The metamorphic derivatives of ___ and ___ are marble and quartzite, respectively; they are typically monomineralic and nonfoliated.

A

Limestone and sandstone.

57
Q

The metamorphic facies concept holds that …?

A

For a given range of temperature and pressure, and a given rock composition, the assemblage of minerals formed during metamorphism is always the same.
(More in Chapter Summary, point 16?)

58
Q

Melting leads to the development of three main magma types, ___, ___, and ___, the properties of which are mainly determined by their compositions. Partial and fractional melting can lead to variations in magma types.

A

Basaltic, andesitic, and rhyolitic.

59
Q

Cooling and crystallization, in which crystals nucleate and grow in a cooling magma, combine with composition to determine the properties of igneous rock. What does the rate of cooling influence?

A

The rate of cooling influences how large the individual mineral grains eventually grow.

60
Q

When magma or lava of a given composition solidifies, the mineral assemblage that forms is the same for intrusive and extrusive rock; the differences are textural. How are volcanic and plutonic textures characterized?

A

Volcanic rock is characterized by fine grain size or glassy texture, whereas plutonic rock tends to be coarse-grained because the magma cools slowly.

61
Q

What rocks do basaltic, andesitic, and rhyolitic magma yield?

A

Basaltic magma yields the mafic volcanic rock basalt and its plutonic equivalent, gabbro. Andesitic magma yields the intermediate volcanic rock andesite and its plutonic equivalent, diorite.
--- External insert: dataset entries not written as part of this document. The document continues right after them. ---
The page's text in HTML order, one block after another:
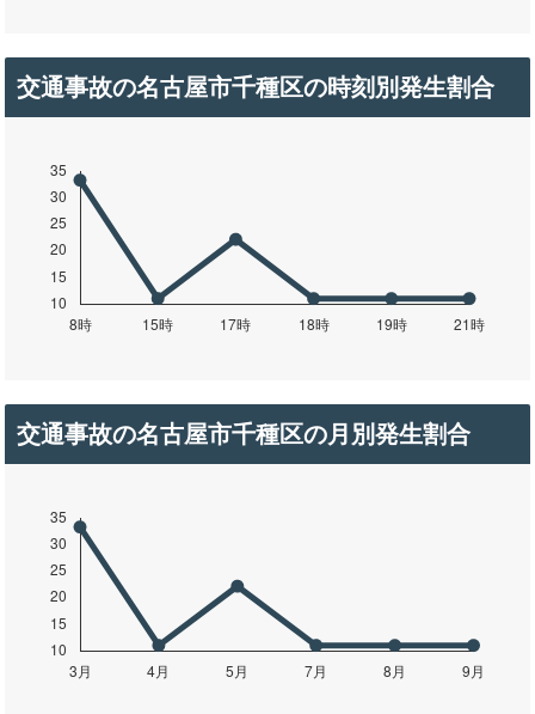
交通事故の名古屋市千種区の時刻別発生割合
交通事故の名古屋市千種区の月別発生割合
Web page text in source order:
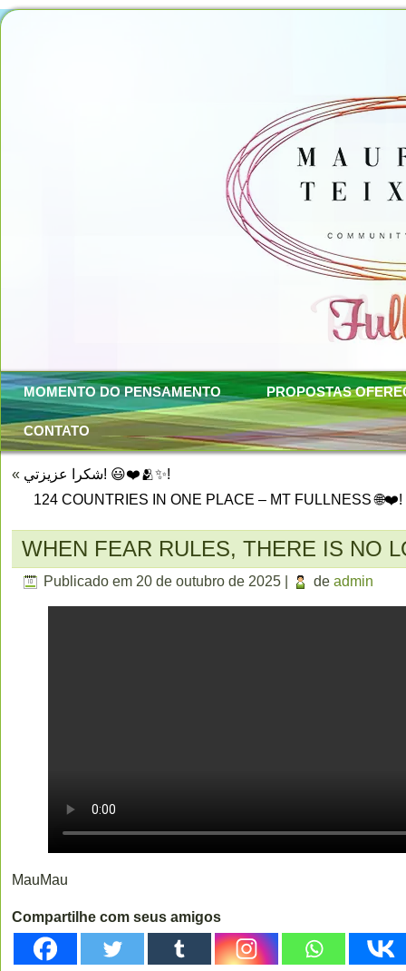
MOMENTO DO PENSAMENTO PROPOSTAS
CONTATO
«
شكرا عزيزتي! 😃❤️🫂✨!
124 COUNTRIES IN ONE PLACE – MT FULLNESS
WHEN FEAR RULES, THERE IS NO
Publicado em 20 de outubro de 2025 de admin
MauMau
Compartilhe com seus amigos
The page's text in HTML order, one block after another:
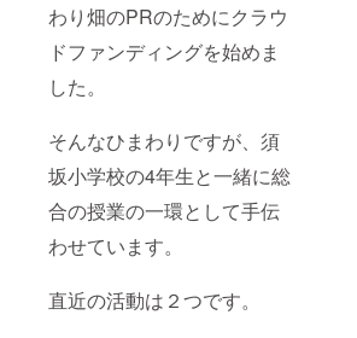
わり畑のPRのためにクラウ
ドファンディングを始めま
した。
そんなひまわりですが、須
坂小学校の4年生と一緒に総
合の授業の一環として手伝
わせています。
直近の活動は２つです。
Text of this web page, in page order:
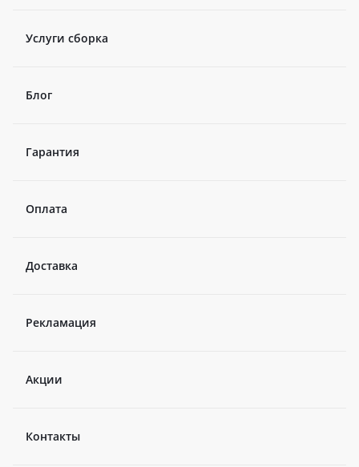
Услуги сборка
Блог
Гарантия
Оплата
Доставка
Рекламация
Акции
Контакты
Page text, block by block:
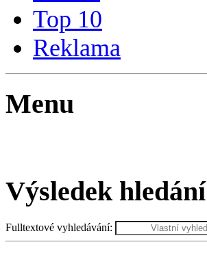
Top 10
Reklama
Menu
Výsledek hledání
Fulltextové vyhledávání:
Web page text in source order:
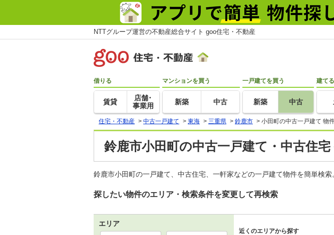
NTTグループ運営の不動産総合サイト goo住宅・不動産
借りる
賃貸
店舗･
事業用
マンションを買う
新築 中古
一戸建てを買う
新築 中古
建てる
住宅・不動産 > 中古一戸建て > 東海 > 三重県 > 鈴鹿市 > 小田町の中古一戸建て 物
鈴鹿市小田町の中古一戸建て・中古住宅
鈴鹿市小田町の一戸建て、中古住宅、一軒家などの一戸建て物件を簡単検
探したい物件のエリア・検索条件を変更して再検索
エリア
近くのエリアから探す
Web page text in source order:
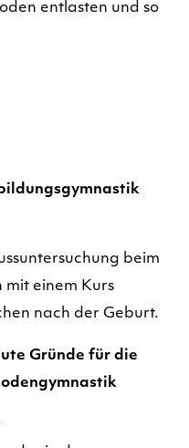
entlasten und so
beim
mit einem Kurs
nach der Geburt.
Gründe für die
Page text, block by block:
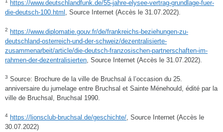
https://www.deutschlandfunk.de/55-jahre-elysee-vertrag-grundlage-fuer-
die-deutsch-100.html , Source Internet (Accès le 31.07.2022).
2 https://www.diplomatie.gouv.fr/de/frankreichs-beziehungen-zu-
deutschland-osterreich-und-der-schweiz/dezentralisierte-
zusammenarbeit/article/die-deutsch-franzosischen-partnerschaften-im-
rahmen-der-dezentralisierten , Source Internet (Accès le 31.07.2022).
3 Source: Brochure de la ville de Bruchsal á l’occasion du 25.
anniversaire du jumelage entre Bruchsal et Sainte Ménehould, édité par la
ville de Bruchsal, Bruchsal 1990.
4 https://lionsclub-bruchsal.de/geschichte/ , Source Internet (Accès le
30.07.2022)
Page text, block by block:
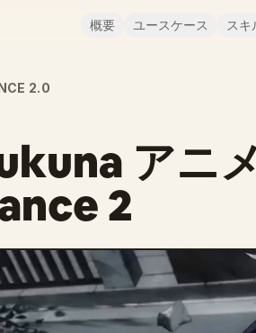
概要 ユースケース スキ
2.0
アニ
2
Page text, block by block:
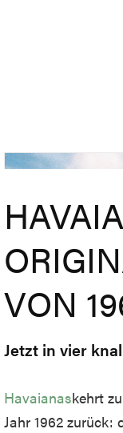
VON
Jetzt in vier
Havaianaskehrt
Jahr 1962 zurück:
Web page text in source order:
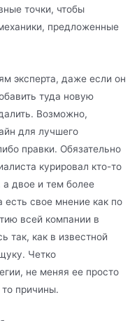
точки, чтобы
предложенные
эксперта, даже если он
туда новую
Возможно,
для лучшего
правки. Обязательно
курировал кто-то
двое и тем более
есть свое мнение как по
всей компании в
так, как в известной
Четко
не меняя ее просто
причины.
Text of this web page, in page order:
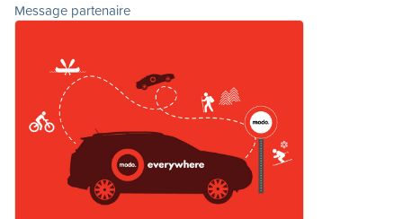
Message partenaire
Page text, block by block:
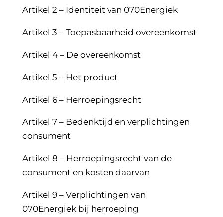
Artikel 2 – Identiteit van 070Energiek
Artikel 3 – Toepasbaarheid overeenkomst
Artikel 4 – De overeenkomst
Artikel 5 – Het product
Artikel 6 – Herroepingsrecht
Artikel 7 – Bedenktijd en verplichtingen
consument
Artikel 8 – Herroepingsrecht van de
consument en kosten daarvan
Artikel 9 – Verplichtingen van
070Energiek bij herroeping
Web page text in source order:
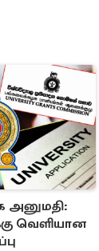
வெளியான
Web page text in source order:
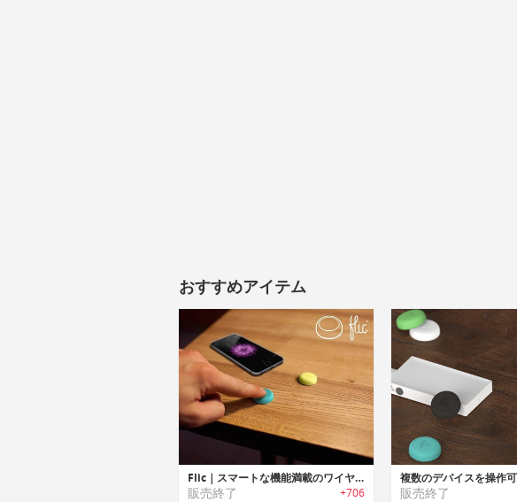
おすすめアイテム
Flic｜スマートな機能満載のワイヤレスボタン
販売終了 +706 販売終了
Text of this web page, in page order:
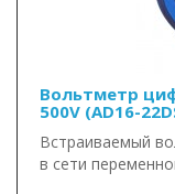
Вольтметр
500V (AD16-
Встраиваемый
в сети
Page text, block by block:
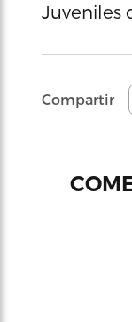
Juveniles
Compartir
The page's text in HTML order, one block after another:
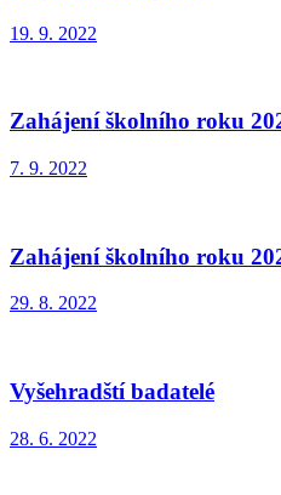
19. 9. 2022
Zahájení školního roku
7. 9. 2022
Zahájení školního roku
29. 8. 2022
Vyšehradští badatelé
28. 6. 2022
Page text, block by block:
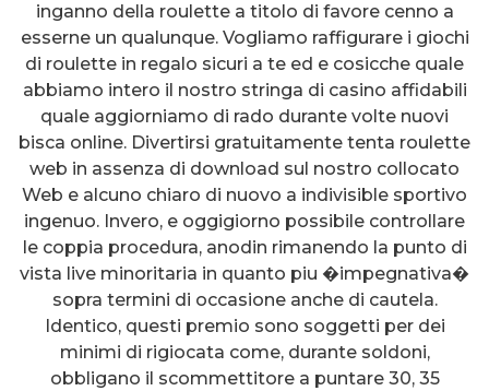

Rhyolitic magma yields the felsic volcanic rock rhyolite and its plutonic equivalent, granite.

62
Q

What contributes to the diversity of igneous rock types?

A

Differences in texture that develop during cooling and crystallization, and partly from partial or fractional melting, which can lead to the separation of melt from residual solid rock of a different composition. Fractional crystallization also contributes to the diversification of igneous rock types.

63
Q

What five main factors interact to determine the character of landforms?

A

Process, climate, lithology, relief, and time.
The constant changes reflect ongoing interactions between the internal forces of plate tectonics, isostasy, and volcanism that uplift the lithosphere, and the external forces of denudation that wear it down. Denudation begins as soon as a mountain range is uplifted, and continues long after active tectonic uplift has ceased.

64
Q

How is basaltic, andesitic and rhyolitic magma formed?

A

Basaltic: Partial melting of mantle that erupts where curst is splitting, i.e. mid-ocean spreading centres and above mantle hotspots.
Andesitic: Wet partial melting of mantle overlying subducting oceanic plate.
Rhyolitic: Melting at base of continental crust. Assimilates silica-rich crustal material as rising.